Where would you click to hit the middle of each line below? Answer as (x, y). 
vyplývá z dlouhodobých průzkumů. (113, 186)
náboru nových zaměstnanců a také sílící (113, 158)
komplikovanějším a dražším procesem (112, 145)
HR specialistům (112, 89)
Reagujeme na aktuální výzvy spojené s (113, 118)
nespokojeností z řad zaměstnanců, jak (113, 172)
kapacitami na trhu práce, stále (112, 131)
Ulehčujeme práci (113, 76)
---
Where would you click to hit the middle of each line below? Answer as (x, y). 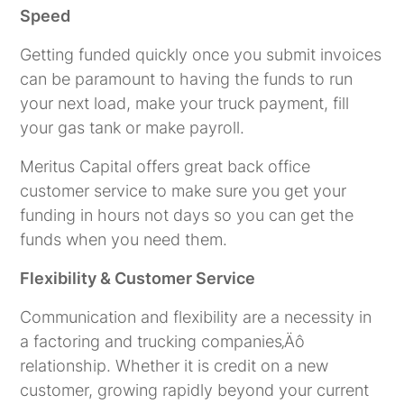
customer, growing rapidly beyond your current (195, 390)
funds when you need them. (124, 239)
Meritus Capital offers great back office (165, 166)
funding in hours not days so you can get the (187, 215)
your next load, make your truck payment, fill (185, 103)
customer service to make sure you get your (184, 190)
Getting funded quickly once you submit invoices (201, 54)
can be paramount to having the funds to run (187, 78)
...
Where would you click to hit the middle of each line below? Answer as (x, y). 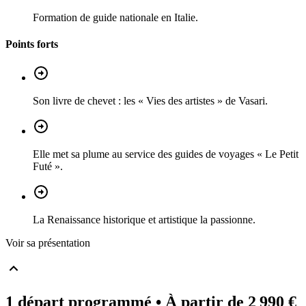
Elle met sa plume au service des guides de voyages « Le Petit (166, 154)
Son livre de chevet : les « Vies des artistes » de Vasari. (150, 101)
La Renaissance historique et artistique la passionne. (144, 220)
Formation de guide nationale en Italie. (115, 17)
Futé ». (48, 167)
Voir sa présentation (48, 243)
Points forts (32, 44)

WHAT THE TASK ASKS.
Keeping every character as it is, restate the lines above that run from the line with "your next load, make" through the line with "can be paramount", both included, and nothing else.

SOLUTION.
your next load, make your truck payment, fill (185, 103)
customer service to make sure you get your (184, 190)
Getting funded quickly once you submit invoices (201, 54)
can be paramount to having the funds to run (187, 78)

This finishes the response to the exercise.